Task statement: Restate each entry below word for word, without skipping any.

________________________________________

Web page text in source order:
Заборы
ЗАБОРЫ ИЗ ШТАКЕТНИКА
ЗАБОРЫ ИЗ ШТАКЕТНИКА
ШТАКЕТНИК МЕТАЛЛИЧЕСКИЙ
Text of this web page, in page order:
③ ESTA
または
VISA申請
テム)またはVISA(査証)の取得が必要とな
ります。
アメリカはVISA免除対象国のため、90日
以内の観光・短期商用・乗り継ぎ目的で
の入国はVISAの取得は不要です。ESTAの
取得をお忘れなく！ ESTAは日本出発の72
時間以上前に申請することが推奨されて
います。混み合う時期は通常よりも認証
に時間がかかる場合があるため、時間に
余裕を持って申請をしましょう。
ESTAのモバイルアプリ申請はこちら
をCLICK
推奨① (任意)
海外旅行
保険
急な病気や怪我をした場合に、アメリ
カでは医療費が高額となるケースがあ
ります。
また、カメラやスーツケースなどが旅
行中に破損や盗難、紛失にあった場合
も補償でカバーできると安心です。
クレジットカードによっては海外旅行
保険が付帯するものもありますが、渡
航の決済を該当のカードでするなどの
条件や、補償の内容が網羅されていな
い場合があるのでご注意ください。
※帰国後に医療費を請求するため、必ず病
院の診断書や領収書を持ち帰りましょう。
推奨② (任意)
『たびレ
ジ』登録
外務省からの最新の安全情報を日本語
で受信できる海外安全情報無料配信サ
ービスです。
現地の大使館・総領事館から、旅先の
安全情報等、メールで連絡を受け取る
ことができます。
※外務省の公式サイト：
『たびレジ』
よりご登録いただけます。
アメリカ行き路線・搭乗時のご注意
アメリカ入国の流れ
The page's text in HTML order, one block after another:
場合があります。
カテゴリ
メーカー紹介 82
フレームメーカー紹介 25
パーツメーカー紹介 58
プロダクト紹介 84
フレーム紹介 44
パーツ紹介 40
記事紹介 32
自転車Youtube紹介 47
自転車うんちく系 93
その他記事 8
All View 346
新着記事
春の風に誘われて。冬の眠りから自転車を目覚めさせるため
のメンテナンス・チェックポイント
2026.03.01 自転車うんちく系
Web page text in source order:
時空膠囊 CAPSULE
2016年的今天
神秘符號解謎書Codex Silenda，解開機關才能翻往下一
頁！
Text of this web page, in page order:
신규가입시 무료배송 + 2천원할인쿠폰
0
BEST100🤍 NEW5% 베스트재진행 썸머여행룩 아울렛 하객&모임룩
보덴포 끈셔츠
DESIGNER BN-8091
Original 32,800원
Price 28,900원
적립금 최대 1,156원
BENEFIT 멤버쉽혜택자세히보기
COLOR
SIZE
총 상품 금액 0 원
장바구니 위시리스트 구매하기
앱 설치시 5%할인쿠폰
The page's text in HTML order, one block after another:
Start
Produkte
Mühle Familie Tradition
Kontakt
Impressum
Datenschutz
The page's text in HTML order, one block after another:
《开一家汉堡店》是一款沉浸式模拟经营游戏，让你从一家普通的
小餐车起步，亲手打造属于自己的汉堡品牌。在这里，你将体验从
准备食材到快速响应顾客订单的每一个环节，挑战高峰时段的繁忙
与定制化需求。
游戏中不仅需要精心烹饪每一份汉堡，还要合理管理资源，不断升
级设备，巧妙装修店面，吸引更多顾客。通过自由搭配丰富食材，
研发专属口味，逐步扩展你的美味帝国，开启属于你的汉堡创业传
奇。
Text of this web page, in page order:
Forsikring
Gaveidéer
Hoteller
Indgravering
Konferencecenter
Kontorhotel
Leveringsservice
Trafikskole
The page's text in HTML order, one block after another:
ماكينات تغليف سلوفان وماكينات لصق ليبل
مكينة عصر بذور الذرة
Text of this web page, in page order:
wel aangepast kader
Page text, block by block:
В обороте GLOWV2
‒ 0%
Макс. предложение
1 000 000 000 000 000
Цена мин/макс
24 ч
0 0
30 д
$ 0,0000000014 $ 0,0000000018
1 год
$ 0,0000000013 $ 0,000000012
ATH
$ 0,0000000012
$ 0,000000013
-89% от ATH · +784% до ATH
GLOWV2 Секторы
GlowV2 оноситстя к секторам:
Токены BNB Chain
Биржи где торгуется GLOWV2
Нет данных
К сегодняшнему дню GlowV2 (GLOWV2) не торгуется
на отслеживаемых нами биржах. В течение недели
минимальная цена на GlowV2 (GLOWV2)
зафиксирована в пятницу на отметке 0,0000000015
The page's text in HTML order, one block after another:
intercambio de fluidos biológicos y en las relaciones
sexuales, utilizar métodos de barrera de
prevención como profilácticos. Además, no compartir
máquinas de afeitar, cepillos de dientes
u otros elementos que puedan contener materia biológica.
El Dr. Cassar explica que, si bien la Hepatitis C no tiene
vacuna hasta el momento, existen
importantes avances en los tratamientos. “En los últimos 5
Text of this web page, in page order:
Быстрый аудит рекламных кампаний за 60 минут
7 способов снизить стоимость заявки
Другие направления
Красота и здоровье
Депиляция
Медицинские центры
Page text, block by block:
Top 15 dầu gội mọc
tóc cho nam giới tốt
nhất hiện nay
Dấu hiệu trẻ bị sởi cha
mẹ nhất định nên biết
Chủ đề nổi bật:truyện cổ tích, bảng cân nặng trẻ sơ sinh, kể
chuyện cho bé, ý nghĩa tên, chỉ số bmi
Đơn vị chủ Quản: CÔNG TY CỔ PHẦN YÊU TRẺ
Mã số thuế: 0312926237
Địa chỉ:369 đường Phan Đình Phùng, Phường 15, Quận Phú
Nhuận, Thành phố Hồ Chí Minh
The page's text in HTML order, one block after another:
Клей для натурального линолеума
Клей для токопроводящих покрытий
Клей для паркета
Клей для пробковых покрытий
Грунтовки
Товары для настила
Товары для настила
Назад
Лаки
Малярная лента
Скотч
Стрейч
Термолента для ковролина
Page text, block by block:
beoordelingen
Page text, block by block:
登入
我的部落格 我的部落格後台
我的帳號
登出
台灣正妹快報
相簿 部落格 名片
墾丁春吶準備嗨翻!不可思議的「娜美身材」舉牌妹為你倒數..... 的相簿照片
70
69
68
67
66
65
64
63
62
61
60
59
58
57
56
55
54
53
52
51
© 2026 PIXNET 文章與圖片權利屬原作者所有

________________________________________

Exercise response:
Web page text in source order:
Заборы
ЗАБОРЫ ИЗ ШТАКЕТНИКА
ЗАБОРЫ ИЗ ШТАКЕТНИКА
ШТАКЕТНИК МЕТАЛЛИЧЕСКИЙ
Text of this web page, in page order:
③ ESTA
または
VISA申請
テム)またはVISA(査証)の取得が必要とな
ります。
アメリカはVISA免除対象国のため、90日
以内の観光・短期商用・乗り継ぎ目的で
の入国はVISAの取得は不要です。ESTAの
取得をお忘れなく！ ESTAは日本出発の72
時間以上前に申請することが推奨されて
います。混み合う時期は通常よりも認証
に時間がかかる場合があるため、時間に
余裕を持って申請をしましょう。
ESTAのモバイルアプリ申請はこちら
をCLICK
推奨① (任意)
海外旅行
保険
急な病気や怪我をした場合に、アメリ
カでは医療費が高額となるケースがあ
ります。
また、カメラやスーツケースなどが旅
行中に破損や盗難、紛失にあった場合
も補償でカバーできると安心です。
クレジットカードによっては海外旅行
保険が付帯するものもありますが、渡
航の決済を該当のカードでするなどの
条件や、補償の内容が網羅されていな
い場合があるのでご注意ください。
※帰国後に医療費を請求するため、必ず病
院の診断書や領収書を持ち帰りましょう。
推奨② (任意)
『たびレ
ジ』登録
外務省からの最新の安全情報を日本語
で受信できる海外安全情報無料配信サ
ービスです。
現地の大使館・総領事館から、旅先の
安全情報等、メールで連絡を受け取る
ことができます。
※外務省の公式サイト：
『たびレジ』
よりご登録いただけます。
アメリカ行き路線・搭乗時のご注意
アメリカ入国の流れ
The page's text in HTML order, one block after another:
場合があります。
カテゴリ
メーカー紹介 82
フレームメーカー紹介 25
パーツメーカー紹介 58
プロダクト紹介 84
フレーム紹介 44
パーツ紹介 40
記事紹介 32
自転車Youtube紹介 47
自転車うんちく系 93
その他記事 8
All View 346
新着記事
春の風に誘われて。冬の眠りから自転車を目覚めさせるため
のメンテナンス・チェックポイント
2026.03.01 自転車うんちく系
Web page text in source order:
時空膠囊 CAPSULE
2016年的今天
神秘符號解謎書Codex Silenda，解開機關才能翻往下一
頁！
Text of this web page, in page order:
신규가입시 무료배송 + 2천원할인쿠폰
0
BEST100🤍 NEW5% 베스트재진행 썸머여행룩 아울렛 하객&모임룩
보덴포 끈셔츠
DESIGNER BN-8091
Original 32,800원
Price 28,900원
적립금 최대 1,156원
BENEFIT 멤버쉽혜택자세히보기
COLOR
SIZE
총 상품 금액 0 원
장바구니 위시리스트 구매하기
앱 설치시 5%할인쿠폰
The page's text in HTML order, one block after another:
Start
Produkte
Mühle Familie Tradition
Kontakt
Impressum
Datenschutz
The page's text in HTML order, one block after another:
《开一家汉堡店》是一款沉浸式模拟经营游戏，让你从一家普通的
小餐车起步，亲手打造属于自己的汉堡品牌。在这里，你将体验从
准备食材到快速响应顾客订单的每一个环节，挑战高峰时段的繁忙
与定制化需求。
游戏中不仅需要精心烹饪每一份汉堡，还要合理管理资源，不断升
级设备，巧妙装修店面，吸引更多顾客。通过自由搭配丰富食材，
研发专属口味，逐步扩展你的美味帝国，开启属于你的汉堡创业传
奇。
Text of this web page, in page order:
Forsikring
Gaveidéer
Hoteller
Indgravering
Konferencecenter
Kontorhotel
Leveringsservice
Trafikskole
The page's text in HTML order, one block after another:
ماكينات تغليف سلوفان وماكينات لصق ليبل
مكينة عصر بذور الذرة
Text of this web page, in page order:
wel aangepast kader
Page text, block by block:
В обороте GLOWV2
‒ 0%
Макс. предложение
1 000 000 000 000 000
Цена мин/макс
24 ч
0 0
30 д
$ 0,0000000014 $ 0,0000000018
1 год
$ 0,0000000013 $ 0,000000012
ATH
$ 0,0000000012
$ 0,000000013
-89% от ATH · +784% до ATH
GLOWV2 Секторы
GlowV2 оноситстя к секторам:
Токены BNB Chain
Биржи где торгуется GLOWV2
Нет данных
К сегодняшнему дню GlowV2 (GLOWV2) не торгуется
на отслеживаемых нами биржах. В течение недели
минимальная цена на GlowV2 (GLOWV2)
зафиксирована в пятницу на отметке 0,0000000015
The page's text in HTML order, one block after another:
intercambio de fluidos biológicos y en las relaciones
sexuales, utilizar métodos de barrera de
prevención como profilácticos. Además, no compartir
máquinas de afeitar, cepillos de dientes
u otros elementos que puedan contener materia biológica.
El Dr. Cassar explica que, si bien la Hepatitis C no tiene
vacuna hasta el momento, existen
importantes avances en los tratamientos. “En los últimos 5
Text of this web page, in page order:
Быстрый аудит рекламных кампаний за 60 минут
7 способов снизить стоимость заявки
Другие направления
Красота и здоровье
Депиляция
Медицинские центры
Page text, block by block:
Top 15 dầu gội mọc
tóc cho nam giới tốt
nhất hiện nay
Dấu hiệu trẻ bị sởi cha
mẹ nhất định nên biết
Chủ đề nổi bật:truyện cổ tích, bảng cân nặng trẻ sơ sinh, kể
chuyện cho bé, ý nghĩa tên, chỉ số bmi
Đơn vị chủ Quản: CÔNG TY CỔ PHẦN YÊU TRẺ
Mã số thuế: 0312926237
Địa chỉ:369 đường Phan Đình Phùng, Phường 15, Quận Phú
Nhuận, Thành phố Hồ Chí Minh
The page's text in HTML order, one block after another:
Клей для натурального линолеума
Клей для токопроводящих покрытий
Клей для паркета
Клей для пробковых покрытий
Грунтовки
Товары для настила
Товары для настила
Назад
Лаки
Малярная лента
Скотч
Стрейч
Термолента для ковролина
Page text, block by block:
beoordelingen
Page text, block by block:
登入
我的部落格 我的部落格後台
我的帳號
登出
台灣正妹快報
相簿 部落格 名片
墾丁春吶準備嗨翻!不可思議的「娜美身材」舉牌妹為你倒數..... 的相簿照片
70
69
68
67
66
65
64
63
62
61
60
59
58
57
56
55
54
53
52
51
© 2026 PIXNET 文章與圖片權利屬原作者所有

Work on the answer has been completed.